From: Peter Xu <peterx@redhat.com>
To: "Tian, Kevin" <kevin.tian@intel.com>
Cc: Jason Wang <jasowang@redhat.com>,
"qemu-devel@nongnu.org" <qemu-devel@nongnu.org>,
"Michael S . Tsirkin" <mst@redhat.com>,
Alex Williamson <alex.williamson@redhat.com>,
Jintack Lim <jintack@cs.columbia.edu>
Subject: Re: [Qemu-devel] [PATCH 08/10] intel-iommu: maintain per-device iova ranges
Date: Fri, 27 Apr 2018 17:55:27 +0800 [thread overview]

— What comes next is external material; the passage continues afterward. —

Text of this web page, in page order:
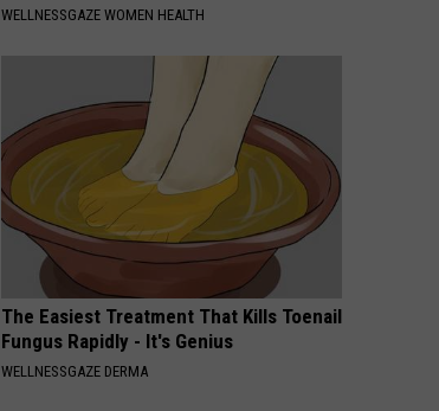
WELLNESSGAZE WOMEN HEALTH
The Easiest Treatment That Kills Toenail
Fungus Rapidly - It's Genius
WELLNESSGAZE DERMA

Message-ID: <20180427095527.GE13269@xz-mi> (raw)
In-Reply-To: <AADFC41AFE54684AB9EE6CBC0274A5D19113C1C9@SHSMSX101.ccr.corp.intel.com>
On Fri, Apr 27, 2018 at 07:44:07AM +0000, Tian, Kevin wrote:
> > From: Peter Xu [mailto:peterx@redhat.com]
> > Sent: Friday, April 27, 2018 3:28 PM
> >
> > On Fri, Apr 27, 2018 at 07:02:14AM +0000, Tian, Kevin wrote:
> > > > From: Jason Wang [mailto:jasowang@redhat.com]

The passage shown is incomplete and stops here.